Но едва только наша нянька начинает распеваться и подробно излагать горькую долю солдатского сына, то есть кантониста, едва она доходит до того места песни, где рассказывается, как «жгучей лозой взбодренный» солдатский сын «ронит из глаз слезиночку», — как сестры зажимают певунье рот, и песня прекращается.
— Ну, что это заныла с которых пор! — с досадой обрушиваются на старуху девочки.
Старуха покоряется и умолкает. Сестры видят, что с этим олицетворением глухоты и слепоты ровно ничего не поделаешь, и обращаются к нам, но на этот раз уже вполне дружелюбно.
— Мальчики, отдайте нам Домну, — упрашивают нас сестры, — ведь она вам ни на что не нужна, а с нами бы она играла в куклы.
— Как же, так и отдали…
Мы еще крепче вцепляемся в кухарку.
— Да ведь вон она так же молчит, не играет с вами.
— Теперь она отдыхает, — толкуем мы о Домне, точно о какой-нибудь корове или лошади, — а зато перед этим рассказывала нам про колдуна.
— Это, как бабе колдун собачью морду вместо лица наколдовал?
— Да-а…
— О, это мы давно знаем!
— А потом еще расскажет что-нибудь. Нет, она нам самим нужна.
— Ну, слушайте, мальчики! — решительно обращаются к нам сестры. — Если не хотите так отдать, так продайте нам ее.
— Нет, не продадим.
— А мы бы вам орехов за это дали. И орехов бы дали, и вот еще няньку в придачу: она песни хорошо поет, сказки отлично сказывает, — обольщают нас сестры.
Но мы ни на какие обольщения не поддаемся и упорно удерживаем Домну за собою до тех. пор, пока баба не уразумеет сама, что ею распоряжаются точно вещью какой-нибудь.
— Что это я вам, крепостная, что ли, какая далась? — вламывается она в амбицию.
— Ну, Домнушка!..
— Ишь волю-то взяли! На-ка, какие торговцы объявились!
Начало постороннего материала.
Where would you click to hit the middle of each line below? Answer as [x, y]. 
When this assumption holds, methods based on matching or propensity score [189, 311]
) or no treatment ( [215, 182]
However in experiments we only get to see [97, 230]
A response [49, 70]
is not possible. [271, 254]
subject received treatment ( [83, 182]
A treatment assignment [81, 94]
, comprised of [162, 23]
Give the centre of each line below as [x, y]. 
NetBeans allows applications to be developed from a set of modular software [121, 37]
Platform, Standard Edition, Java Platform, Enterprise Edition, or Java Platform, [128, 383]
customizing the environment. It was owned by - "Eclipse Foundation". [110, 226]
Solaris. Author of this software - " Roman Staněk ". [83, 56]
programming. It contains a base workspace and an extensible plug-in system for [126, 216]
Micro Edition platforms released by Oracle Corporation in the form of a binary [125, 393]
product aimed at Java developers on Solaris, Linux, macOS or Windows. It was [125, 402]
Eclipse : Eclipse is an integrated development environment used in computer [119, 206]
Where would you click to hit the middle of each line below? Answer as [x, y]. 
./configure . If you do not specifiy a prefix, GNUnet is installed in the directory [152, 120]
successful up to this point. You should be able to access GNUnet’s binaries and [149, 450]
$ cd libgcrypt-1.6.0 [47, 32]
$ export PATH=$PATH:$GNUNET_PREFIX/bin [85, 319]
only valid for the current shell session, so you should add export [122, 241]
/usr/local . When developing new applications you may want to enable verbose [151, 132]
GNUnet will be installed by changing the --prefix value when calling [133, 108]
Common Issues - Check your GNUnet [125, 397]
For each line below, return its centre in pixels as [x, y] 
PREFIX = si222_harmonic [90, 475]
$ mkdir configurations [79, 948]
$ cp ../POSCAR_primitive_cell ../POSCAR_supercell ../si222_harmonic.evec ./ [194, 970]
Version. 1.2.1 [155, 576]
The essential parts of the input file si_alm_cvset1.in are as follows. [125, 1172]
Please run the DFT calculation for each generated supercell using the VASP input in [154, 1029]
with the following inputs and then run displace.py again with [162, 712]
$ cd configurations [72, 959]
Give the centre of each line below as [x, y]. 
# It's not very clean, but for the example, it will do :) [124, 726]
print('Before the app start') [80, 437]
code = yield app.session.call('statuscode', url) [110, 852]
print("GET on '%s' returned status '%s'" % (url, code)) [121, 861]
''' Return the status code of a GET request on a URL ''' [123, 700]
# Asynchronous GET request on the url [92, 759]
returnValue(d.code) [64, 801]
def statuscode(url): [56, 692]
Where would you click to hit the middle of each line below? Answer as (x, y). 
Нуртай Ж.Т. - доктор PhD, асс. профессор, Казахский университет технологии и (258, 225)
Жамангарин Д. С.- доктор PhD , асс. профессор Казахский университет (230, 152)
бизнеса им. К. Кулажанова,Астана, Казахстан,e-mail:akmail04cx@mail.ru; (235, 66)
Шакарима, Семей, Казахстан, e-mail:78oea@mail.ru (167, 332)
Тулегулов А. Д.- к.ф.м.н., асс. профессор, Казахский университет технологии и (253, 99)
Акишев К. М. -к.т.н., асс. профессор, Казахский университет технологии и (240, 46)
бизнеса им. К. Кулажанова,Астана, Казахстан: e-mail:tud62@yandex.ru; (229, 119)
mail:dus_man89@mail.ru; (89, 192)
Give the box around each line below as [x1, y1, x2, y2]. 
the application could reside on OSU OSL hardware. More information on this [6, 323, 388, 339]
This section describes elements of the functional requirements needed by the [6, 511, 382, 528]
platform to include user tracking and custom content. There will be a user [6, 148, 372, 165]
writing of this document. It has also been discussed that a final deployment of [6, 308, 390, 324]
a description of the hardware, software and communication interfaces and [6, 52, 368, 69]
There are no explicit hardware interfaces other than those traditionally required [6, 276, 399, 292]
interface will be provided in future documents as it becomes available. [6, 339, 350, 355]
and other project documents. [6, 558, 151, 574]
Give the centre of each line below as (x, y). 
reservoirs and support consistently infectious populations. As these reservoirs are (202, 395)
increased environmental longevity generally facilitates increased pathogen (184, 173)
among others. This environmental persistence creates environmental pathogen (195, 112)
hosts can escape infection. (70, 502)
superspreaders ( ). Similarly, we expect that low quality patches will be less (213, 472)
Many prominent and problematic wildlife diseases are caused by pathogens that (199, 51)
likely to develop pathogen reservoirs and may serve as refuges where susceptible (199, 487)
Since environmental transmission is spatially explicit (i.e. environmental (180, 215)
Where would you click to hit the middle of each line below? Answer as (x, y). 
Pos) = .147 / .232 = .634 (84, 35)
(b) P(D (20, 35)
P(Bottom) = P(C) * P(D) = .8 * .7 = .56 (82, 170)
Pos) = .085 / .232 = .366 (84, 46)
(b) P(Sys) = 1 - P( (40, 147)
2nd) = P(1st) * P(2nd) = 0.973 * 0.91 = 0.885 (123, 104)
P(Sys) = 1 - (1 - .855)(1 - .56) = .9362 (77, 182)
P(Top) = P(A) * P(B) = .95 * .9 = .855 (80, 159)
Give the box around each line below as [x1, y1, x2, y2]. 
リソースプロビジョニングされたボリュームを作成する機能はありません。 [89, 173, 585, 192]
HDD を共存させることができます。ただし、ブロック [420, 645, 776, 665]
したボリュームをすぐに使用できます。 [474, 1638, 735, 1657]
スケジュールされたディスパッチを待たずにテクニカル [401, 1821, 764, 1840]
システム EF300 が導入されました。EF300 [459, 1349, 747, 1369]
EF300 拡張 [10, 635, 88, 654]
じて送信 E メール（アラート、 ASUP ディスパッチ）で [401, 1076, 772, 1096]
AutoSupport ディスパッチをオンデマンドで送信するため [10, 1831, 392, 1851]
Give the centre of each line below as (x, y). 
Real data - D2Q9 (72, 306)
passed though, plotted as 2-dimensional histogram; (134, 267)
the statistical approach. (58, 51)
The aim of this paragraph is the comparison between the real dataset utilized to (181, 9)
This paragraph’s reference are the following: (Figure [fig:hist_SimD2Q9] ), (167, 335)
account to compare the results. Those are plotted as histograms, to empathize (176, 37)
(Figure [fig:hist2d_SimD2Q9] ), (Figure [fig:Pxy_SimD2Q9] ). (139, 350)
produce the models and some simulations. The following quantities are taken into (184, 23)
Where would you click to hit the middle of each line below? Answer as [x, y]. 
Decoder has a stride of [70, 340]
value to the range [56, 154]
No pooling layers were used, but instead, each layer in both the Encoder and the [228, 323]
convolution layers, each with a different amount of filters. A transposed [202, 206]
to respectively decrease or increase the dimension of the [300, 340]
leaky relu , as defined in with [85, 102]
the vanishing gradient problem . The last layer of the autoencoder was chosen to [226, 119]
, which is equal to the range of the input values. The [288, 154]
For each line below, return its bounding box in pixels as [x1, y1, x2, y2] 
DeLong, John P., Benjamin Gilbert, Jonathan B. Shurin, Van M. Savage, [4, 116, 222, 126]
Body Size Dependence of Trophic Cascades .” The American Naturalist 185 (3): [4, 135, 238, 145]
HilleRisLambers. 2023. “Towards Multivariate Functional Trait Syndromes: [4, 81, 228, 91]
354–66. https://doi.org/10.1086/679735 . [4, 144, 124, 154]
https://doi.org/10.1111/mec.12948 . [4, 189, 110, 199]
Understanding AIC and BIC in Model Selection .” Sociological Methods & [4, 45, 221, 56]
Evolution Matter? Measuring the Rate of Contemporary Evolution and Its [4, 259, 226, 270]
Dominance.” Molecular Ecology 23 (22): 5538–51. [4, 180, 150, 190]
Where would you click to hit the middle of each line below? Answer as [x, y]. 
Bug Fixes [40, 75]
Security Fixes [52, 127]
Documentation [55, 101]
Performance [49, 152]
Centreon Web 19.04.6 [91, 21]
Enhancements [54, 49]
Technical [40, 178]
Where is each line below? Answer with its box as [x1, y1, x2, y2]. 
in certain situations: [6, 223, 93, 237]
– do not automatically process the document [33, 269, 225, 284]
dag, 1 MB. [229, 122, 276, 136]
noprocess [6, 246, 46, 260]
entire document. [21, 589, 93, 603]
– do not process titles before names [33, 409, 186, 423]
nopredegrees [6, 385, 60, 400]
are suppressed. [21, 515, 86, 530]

Домна с сердцем вырывается от нас и садится прямо на пол, вдали и от покупателей и от продавцов. Минуту она сидит молча, отвернувшись от нас, потом откашливается, подпирает ладонью щеку и тонко-тонко, пронзительно затягивает:
Мы начинаем приставать к ее песне, затягивая, кто в лес, кто по дрова; голоса наши будят прикорнувшую было няньку, и она некоторое время вслушивается, а затем и сама присоединяется к певцам, — и скоро комната наполняется самыми разнообразными звуками, то сливающимися в общий рев, то словно разбегающимися в разные стороны, как испуганные зайцы, почуявшие близость своих врагов, собак. По окончании пения, то есть после того как все мы накричимся до сипоты, а Домна объявит, что она «инда взопрела, горло драмши», следует игрище, известное под именем «жированья» и состоящее ни больше, ни меньше, как в том, что мы набрасываемся на Домну, вытягиваем ее на полу во весь рост и потом начинаем перекатывать из одного конца комнаты в другой. Гвалт при этом идет ужаснейший, потому что Домна баба ражая, и, чтобы своротить ее с места, нужно порядочно-таки повозиться с нею. Сначала Домна принимает это «жированье» шутя, потом просит нас отвязаться от нее, наконец, видя, что ни шутки, ни просьбы не помогают, озлобляется и принимается нас тузить со всем азартом рассвирепевшей глупой бабы. Хотя наши бока и спины достаточно-таки страдают от тяжеловесных кулаков кухарки, но мы не скоро уступаем, и начавшееся игрой «жированье» оканчивается уже вовсе не шуточно. Картина этого конца, сколько можно припомнить, бывала такая: в одном углу комнаты, растрепанная и растерзанная, стоит Домна и горько рыдает, в другом, сбившись в кучу и перемешавшись мальчики с девочками, толпимся все мы; на полу валяются опрокинутые стулья, разбитая посуда и клочки разных рукавов, воротников, платков и проч.; нянька, как потерянная, торопливо топчется среди погрома и со страхом приговаривает: «Ай, батюшки вы мои! Ай, батюшки, беда какая стряслась!»
— Да я этакой жизни отродясь не привидывала! — горючими слезами обливается Домна в углу. — Кажется, в аду, вот которых грешников нечистые горячими кочергами жарят, так и там легче, ничем с этакими идолами, прости господи!
Мы поджали хвосты и молчим.
— У других, у прочих, — продолжает причитывать кухарка, — ежели мальчишки озорничье, так хоть девки поумнее да посмирнее, а у нас и мальчишки и девки — один черт на дьяволе!